MATERIALS PROVIDED START

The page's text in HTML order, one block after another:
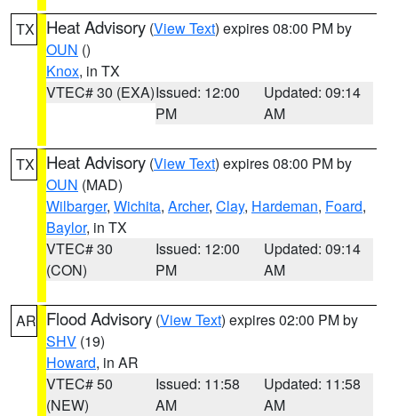
TX Heat Advisory (View Text) expires 08:00 PM by
OUN ()
Knox, in TX
VTEC# 30 (EXA)Issued: 12:00
PM
Updated: 09:14
AM
TX Heat Advisory (View Text) expires 08:00 PM by
OUN (MAD)
Wilbarger, Wichita, Archer, Clay, Hardeman, Foard,
Baylor, in TX
VTEC# 30
(CON)
Issued: 12:00
PM
Updated: 09:14
AM
AR Flood Advisory (View Text) expires 02:00 PM by
SHV (19)
Howard, in AR
VTEC# 50
(NEW)
Issued: 11:58
AM
Updated: 11:58
AM
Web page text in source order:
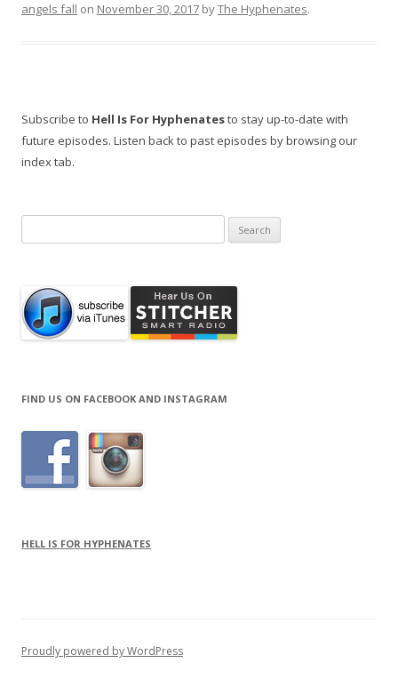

MATERIALS PROVIDED END

_TASK BRIEF:_
Check each line of the records for "order" and copy the ones that contain it.

_RESULT OF THIS TASK:_
The page's text in HTML order, one block after another:
Web page text in source order:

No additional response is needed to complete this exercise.